I'm trying to use TensorFlow Probability to learn the alpha and beta parameters of a beta distribution. I can't get it to work for some reason - the loss is all NaN values. Here's what I have:
from scipy.stats import beta
import pandas as pd
import matplotlib.pyplot as plt
import tensorflow as tf
import tensorflow_probability as tfp
tfd = tfp.distributions
beta_sample_data = beta1 = beta.rvs(5,5,size=1000)
beta_train = tfd.Beta(concentration1=tf.Variable(1.,name='alpha'),concentration0=tf.Variable(1.,name='beta'),name='beta_train')
def nll(x_train,distribution):
return -tf.reduce_mean(distribution.log_prob(x_train))
# Define a function to compute the loss and gradients
@tf.function
def get_loss_and_grads(x_train,distribution):
with tf.GradientTape() as tape:
tape.watch(distribution.trainable_variables)
loss = nll(x_train, distribution)
grads = tape.gradient(loss,distribution.trainable_variables)
return loss,grads
def beta_dist_optimisation(data, distribution):
# Keep results for plotting
train_loss_results = []
train_rate_results = []
optimizer = tf.keras.optimizers.SGD(learning_rate=0.005)
num_steps = 10
for i in range(num_steps):
loss,grads = get_loss_and_grads(data,distribution)
print(loss,grads)
optimizer.apply_gradients(zip(grads,distribution.trainable_variables))
alpha_value = distribution.concentration1.value()
beta_value = distribution.concentration0.value()
train_loss_results.append(loss)
train_rate_results.append((alpha_value,beta_value))
print("Step {:03d}: Loss: {:.3f}: Alpha: {:.3f} Beta: {:.3f}".format(i,loss,alpha_value,beta_value))
return train_loss_results, train_rate_results
sample_data = tf.cast(beta_sample_data, tf.float32)
train_loss_results, train_rate_results = beta_dist_optimisation(sample_data,beta_train)

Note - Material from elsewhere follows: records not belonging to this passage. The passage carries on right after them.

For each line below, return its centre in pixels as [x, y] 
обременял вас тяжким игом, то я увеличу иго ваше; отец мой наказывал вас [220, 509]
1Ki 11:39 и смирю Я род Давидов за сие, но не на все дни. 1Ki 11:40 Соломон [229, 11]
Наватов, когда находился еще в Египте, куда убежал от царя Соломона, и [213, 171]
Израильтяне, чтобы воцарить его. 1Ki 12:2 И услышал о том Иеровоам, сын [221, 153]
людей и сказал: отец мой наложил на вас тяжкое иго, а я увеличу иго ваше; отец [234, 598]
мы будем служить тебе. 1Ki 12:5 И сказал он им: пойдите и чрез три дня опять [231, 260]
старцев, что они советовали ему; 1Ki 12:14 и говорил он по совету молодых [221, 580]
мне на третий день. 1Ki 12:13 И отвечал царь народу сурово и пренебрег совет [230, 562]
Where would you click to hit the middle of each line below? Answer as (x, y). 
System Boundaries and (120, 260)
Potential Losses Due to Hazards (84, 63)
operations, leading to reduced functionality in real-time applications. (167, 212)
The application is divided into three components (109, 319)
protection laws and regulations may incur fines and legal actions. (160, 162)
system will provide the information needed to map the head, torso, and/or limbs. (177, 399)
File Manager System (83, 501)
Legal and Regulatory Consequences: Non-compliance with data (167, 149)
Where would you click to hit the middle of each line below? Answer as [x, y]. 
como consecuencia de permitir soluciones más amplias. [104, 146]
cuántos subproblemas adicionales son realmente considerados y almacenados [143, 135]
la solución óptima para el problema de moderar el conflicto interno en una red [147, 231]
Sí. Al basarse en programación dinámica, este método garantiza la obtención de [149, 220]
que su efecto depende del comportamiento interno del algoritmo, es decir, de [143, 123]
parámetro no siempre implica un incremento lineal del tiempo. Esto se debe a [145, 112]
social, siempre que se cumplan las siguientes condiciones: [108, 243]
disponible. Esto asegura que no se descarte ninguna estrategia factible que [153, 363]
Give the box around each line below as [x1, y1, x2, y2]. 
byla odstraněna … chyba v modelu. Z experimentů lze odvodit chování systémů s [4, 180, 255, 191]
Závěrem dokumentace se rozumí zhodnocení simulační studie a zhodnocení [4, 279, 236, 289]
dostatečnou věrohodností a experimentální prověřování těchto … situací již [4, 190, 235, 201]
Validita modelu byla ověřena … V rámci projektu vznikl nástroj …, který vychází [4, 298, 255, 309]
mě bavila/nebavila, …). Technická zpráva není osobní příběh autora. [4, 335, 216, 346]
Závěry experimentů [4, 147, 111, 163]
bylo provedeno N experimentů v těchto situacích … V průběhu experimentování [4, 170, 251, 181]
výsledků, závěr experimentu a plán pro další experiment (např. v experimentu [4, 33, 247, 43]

I'm trying to use maximum likelihood to learn the alpha and beta parameters of 5,5.
You need to constrain the variables to be positive before using them. Otherwise gradient steps may take them negative and give nans. You can just call softplus on them before passing in. You could also check out tfp.util.TransformedVariable. It should have some examples in the docs.